25 Yaşındaki Sergi Odası'nın Akyürekli İbrahim'i
Alaaddin Kara Altıyedi Dergisi
Zonguldak’ın fotoğraf sanatındaki yeri denildiğinde Zonguldak Fotoğraf Derneği (ZFD), Zonguldak Fotoğraf ve Sinema Amatörleri Topluluğu (ZOFSAT), Karadeniz Ereğli Fotoğraf Derneği (KEFSAD), Zonguldak Turizm ve Geliştirme Kooperatifi (TUSAK), Zonguldak Fotoğraf Grubu (ZFG) gibi fotoğraf örgütleri akla gelir. Şafak Tortu, Mustafa Eyriboyun, Birol Üzmez, Saffet Can, İbrahim Akyürek, Kemal Baysal gibi isimler de fotoğraf sanatına bireysel katkı yapmış isimlerdir. Bu yazıda 1995 yılında, 35 metrekarelik bir alanı “Sergi Odası” olarak düzenleyerek her yaştan insanın yararlanabileceği bir şehir hafızası haline getiren, fotoğraf ve sanat tutkunu İbrahim Akyürek’ten bahsedeceğim. Akyürek, ülkemiz fotoğraf sanatında kendisinden söz ettirmiş, kültürel anlamda kentimize çok şey kazandırmış önemli bir fotoğraf sanatçısı ve entelektüel bir aydınımızdır. İFSAK yönetiminden bu yana gazete ve dergilerde yer alan denemelerini dört kitapta toplamıştır. 1 Bunlardan üçü Zonguldak ve fotoğraf üzerine yazıları, diğeri ise her yıl yüzlerce cana mal olan trafik kazalarını irdeleyen, “Trafik Canavarı Neyi Gizler” adlı kitabıdır.

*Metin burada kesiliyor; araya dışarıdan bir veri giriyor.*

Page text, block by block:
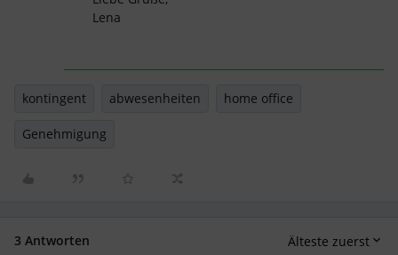
Lena
kontingent abwesenheiten home office
Genehmigung
3 Antworten Älteste zuerst

İbrahim Akyürek 1950 yılında Zonguldak’ın en eski mahallelerinden biri olan Soğuksu Terakki Mahallesi’nde doğar. O dönemin ilkokullarında ve sinema salonlarında gösterilen Hacivat-Karagöz gösterilerinden etkilenerek gölge oyunlarına merak salar. Gazetelerden kestiği resimleri film şeridi halinde iki çubuğa sararak mahallenin çocuklarına perde üzerinden gölge oyunları oynattığında Zonguldak Mehmet Çelikel Lisesi’ne yeni başlamıştır. Lise sıralarında gazetecilik mesleğine ilgi duyar ve her hafta konusu değişen “Spor” adlı duvar gazetesi çıkarır. Gazeteci olmak hayaliyle 1968 yılında Çelikel Lisesi’ni bitirir ama ailesinin ve çevresinin baskısıyla gazeteci olmaktan vazgeçer. Aynı yıl hukuk fakültesini ve orman mühendisliğini kazanır. Orman mühendisliğini tercih ederek 1974 yılında İstanbul Orman Fakültesi’nden mezun olur. Babasını erken kaybetmesi nedeniyle mühendislik yapmaz.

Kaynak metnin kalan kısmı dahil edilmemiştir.